↓↓↓

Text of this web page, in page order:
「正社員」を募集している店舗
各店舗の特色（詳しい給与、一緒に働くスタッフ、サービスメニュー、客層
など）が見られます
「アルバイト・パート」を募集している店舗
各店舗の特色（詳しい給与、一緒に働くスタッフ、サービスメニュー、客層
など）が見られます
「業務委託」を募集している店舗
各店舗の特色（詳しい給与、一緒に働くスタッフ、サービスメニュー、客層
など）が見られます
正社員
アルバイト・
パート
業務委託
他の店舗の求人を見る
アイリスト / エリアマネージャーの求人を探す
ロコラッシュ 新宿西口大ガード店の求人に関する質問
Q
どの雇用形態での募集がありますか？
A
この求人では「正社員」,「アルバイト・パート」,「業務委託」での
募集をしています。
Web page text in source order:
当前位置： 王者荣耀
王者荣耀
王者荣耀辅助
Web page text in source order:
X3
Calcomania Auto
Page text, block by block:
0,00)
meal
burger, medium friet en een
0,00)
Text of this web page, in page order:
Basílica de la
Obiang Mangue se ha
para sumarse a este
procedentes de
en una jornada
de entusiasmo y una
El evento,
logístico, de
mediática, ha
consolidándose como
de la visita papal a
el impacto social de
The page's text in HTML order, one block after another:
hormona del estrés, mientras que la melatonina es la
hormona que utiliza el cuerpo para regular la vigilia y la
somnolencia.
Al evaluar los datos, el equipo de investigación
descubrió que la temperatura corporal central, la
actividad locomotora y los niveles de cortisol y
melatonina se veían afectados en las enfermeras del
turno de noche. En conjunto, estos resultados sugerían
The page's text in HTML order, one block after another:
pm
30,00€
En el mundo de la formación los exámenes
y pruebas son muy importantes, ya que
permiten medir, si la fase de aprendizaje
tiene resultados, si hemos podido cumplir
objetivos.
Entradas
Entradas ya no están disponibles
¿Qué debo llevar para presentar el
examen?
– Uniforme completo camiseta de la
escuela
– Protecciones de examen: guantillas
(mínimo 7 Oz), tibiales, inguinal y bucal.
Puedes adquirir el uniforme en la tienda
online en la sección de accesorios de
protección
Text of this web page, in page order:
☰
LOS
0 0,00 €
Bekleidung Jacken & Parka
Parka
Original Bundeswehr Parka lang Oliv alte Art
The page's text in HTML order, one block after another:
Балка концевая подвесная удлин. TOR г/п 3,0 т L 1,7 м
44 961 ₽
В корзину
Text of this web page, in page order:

↑↑↑

§ Assignment
Your reply should hold all the entries, each repeated without a single change.

§ Answer space
Text of this web page, in page order:
「正社員」を募集している店舗
各店舗の特色（詳しい給与、一緒に働くスタッフ、サービスメニュー、客層
など）が見られます
「アルバイト・パート」を募集している店舗
各店舗の特色（詳しい給与、一緒に働くスタッフ、サービスメニュー、客層
など）が見られます
「業務委託」を募集している店舗
各店舗の特色（詳しい給与、一緒に働くスタッフ、サービスメニュー、客層
など）が見られます
正社員
アルバイト・
パート
業務委託
他の店舗の求人を見る
アイリスト / エリアマネージャーの求人を探す
ロコラッシュ 新宿西口大ガード店の求人に関する質問
Q
どの雇用形態での募集がありますか？
A
この求人では「正社員」,「アルバイト・パート」,「業務委託」での
募集をしています。
Web page text in source order:
当前位置： 王者荣耀
王者荣耀
王者荣耀辅助
Web page text in source order:
X3
Calcomania Auto
Page text, block by block:
0,00)
meal
burger, medium friet en een
0,00)
Text of this web page, in page order:
Basílica de la
Obiang Mangue se ha
para sumarse a este
procedentes de
en una jornada
de entusiasmo y una
El evento,
logístico, de
mediática, ha
consolidándose como
de la visita papal a
el impacto social de
The page's text in HTML order, one block after another:
hormona del estrés, mientras que la melatonina es la
hormona que utiliza el cuerpo para regular la vigilia y la
somnolencia.
Al evaluar los datos, el equipo de investigación
descubrió que la temperatura corporal central, la
actividad locomotora y los niveles de cortisol y
melatonina se veían afectados en las enfermeras del
turno de noche. En conjunto, estos resultados sugerían
The page's text in HTML order, one block after another:
pm
30,00€
En el mundo de la formación los exámenes
y pruebas son muy importantes, ya que
permiten medir, si la fase de aprendizaje
tiene resultados, si hemos podido cumplir
objetivos.
Entradas
Entradas ya no están disponibles
¿Qué debo llevar para presentar el
examen?
– Uniforme completo camiseta de la
escuela
– Protecciones de examen: guantillas
(mínimo 7 Oz), tibiales, inguinal y bucal.
Puedes adquirir el uniforme en la tienda
online en la sección de accesorios de
protección
Text of this web page, in page order:
☰
LOS
0 0,00 €
Bekleidung Jacken & Parka
Parka
Original Bundeswehr Parka lang Oliv alte Art
The page's text in HTML order, one block after another:
Балка концевая подвесная удлин. TOR г/п 3,0 т L 1,7 м
44 961 ₽
В корзину
Text of this web page, in page order:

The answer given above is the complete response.